14 marzo 2013, 22:40

Farid Mansouri:

Stefano Cacciani
Spesso i problemi di intolleranza sociale nascono dalle scarse occasioni di conoscenza reciproca tra comunità con tradizioni diverse, dal non rendersi conto del sentimento profondo che spinge chi viene da fuori, persone che vogliono semplicemente migliorare la propria vita e diventare cittadini con pieni diritti e doveri.
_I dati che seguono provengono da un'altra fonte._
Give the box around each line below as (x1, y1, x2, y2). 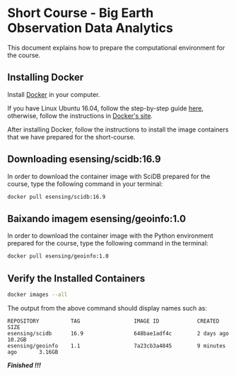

È con questo spirito che si è celebrata nei giorni scorsi la «Giornata dell’ospitalità» nella sede della comunità islamica di via Campanini, una serata d’incontro e di socializzazione dal tema «Essere cittadino...e concittadino» che ha visto partecipare, tra gli altri, l’Imam Imad Moussalit, il sociologo dell’università di Parma Marco Deriu, l’assessore provinciale alle Pari opportunità Marcella Saccani e l’assessore comunale al Welfare Laura Rossi.
 «I problemi di integrazione esistono ancora, e sono dovuti ad un pregiudizio di tipo culturale - ha detto Farid Mansouri presidente dell’associazione culturale Comunità islamica di Parma – noi vogliamo superare questi problemi con iniziative come quella di questa sera: la giornata dell’ospitalità nasce infatti per mettere la sede e l’associazione al servizio della città, per rendere la nostra gente attiva e distruggere gli ostacoli che impediscono la conoscenza tra chi è autoctono e chi è immigrato, come ad esempio ritrovarsi per parlare e mangiare assieme. – ha proseguito Mansouri – Quel che vogliamo è sciogliere gli ostacoli dovuti al pregiudizio, evitare che si formino dei ghetti». Il tema della serata era legato proprio alla cittadinanza attiva, al concetto di cittadino, ovvero colui che per definizione, originario o abitante in uno Stato, ne possiede diritti e doveri. «La comunità islamica è un interlocutore formato da cittadini a tutti gli effetti dal punto di vista civile, da tantissime persone senza alcuna differenza in termini di diritti; questo, tra l’altro, significa che c'è piena libertà di culto per chi la pensa diversamente da noi – è stato l’intervento di Laura Rossi, che ha concluso dicendo come l’amministrazione voglia superare le divisioni che ancora esistono «perché nell’era moderna è necessario trovare il modo di vivere in modo integrato».